---- Exercise data

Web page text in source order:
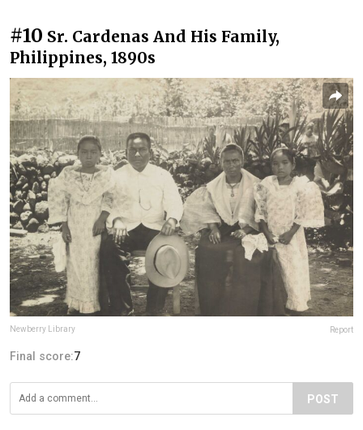
#10 Sr. Cardenas And His Family,
Philippines, 1890s
Newberry Library Report
Final score:7
POST
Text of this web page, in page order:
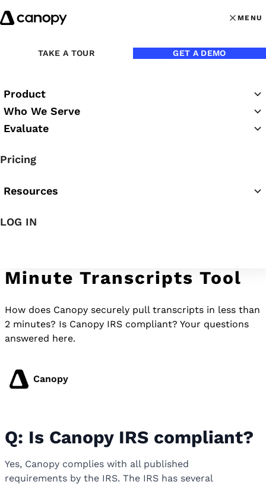
Skip to content
MENU
MENU
TAKE A TOUR GET A DEMO
Product
Who We Serve
Evaluate
Pricing
Resources
LOG IN
Minute Transcripts Tool
How does Canopy securely pull transcripts in less than
2 minutes? Is Canopy IRS compliant? Your questions
answered here.
Canopy
Q: Is Canopy IRS compliant?
Yes, Canopy complies with all published
requirements by the IRS. The IRS has several
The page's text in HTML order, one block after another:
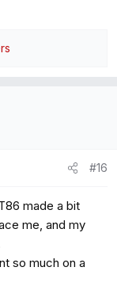
#16
made a bit
me, and my
so much on a
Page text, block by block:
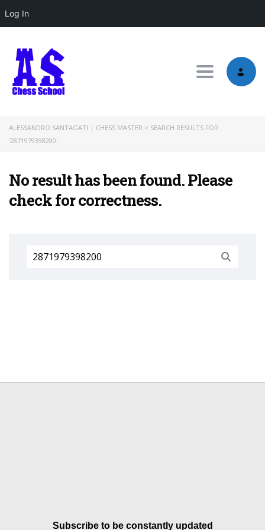
Log In
Toggle
ALESSANDRO SANTAGATI | CHESS MASTER > SEARCH RESULTS FOR
'2871979398200'
No result has been found. Please
check for correctness.
Search
for:
Subscribe to be constantly updated
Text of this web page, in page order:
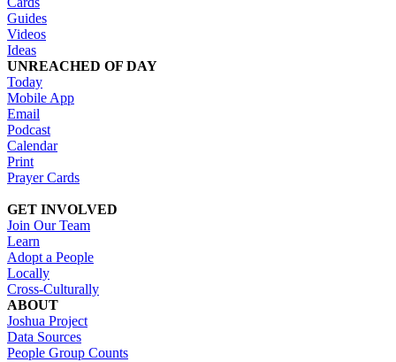
Guides
Videos
Ideas
UNREACHED OF DAY
Today
Mobile App
Email
Podcast
Calendar
Print
Prayer Cards
GET INVOLVED
Join Our Team
Learn
Adopt a People
Locally
Cross-Culturally
ABOUT
Joshua Project
Data Sources
People Group Counts

--------

What is expected: Pictures should be left out when the records above are restated exactly.

Output for this task:
Web page text in source order:
#10 Sr. Cardenas And His Family,
Philippines, 1890s
Newberry Library Report
Final score:7
POST
Text of this web page, in page order:
Skip to content
MENU
MENU
TAKE A TOUR GET A DEMO
Product
Who We Serve
Evaluate
Pricing
Resources
LOG IN
Minute Transcripts Tool
How does Canopy securely pull transcripts in less than
2 minutes? Is Canopy IRS compliant? Your questions
answered here.
Canopy
Q: Is Canopy IRS compliant?
Yes, Canopy complies with all published
requirements by the IRS. The IRS has several
The page's text in HTML order, one block after another:
#16
made a bit
me, and my
so much on a
Page text, block by block:
Log In
Toggle
ALESSANDRO SANTAGATI | CHESS MASTER > SEARCH RESULTS FOR
'2871979398200'
No result has been found. Please
check for correctness.
Search
for:
Subscribe to be constantly updated
Text of this web page, in page order:
Guides
Videos
Ideas
UNREACHED OF DAY
Today
Mobile App
Email
Podcast
Calendar
Print
Prayer Cards
GET INVOLVED
Join Our Team
Learn
Adopt a People
Locally
Cross-Culturally
ABOUT
Joshua Project
Data Sources
People Group Counts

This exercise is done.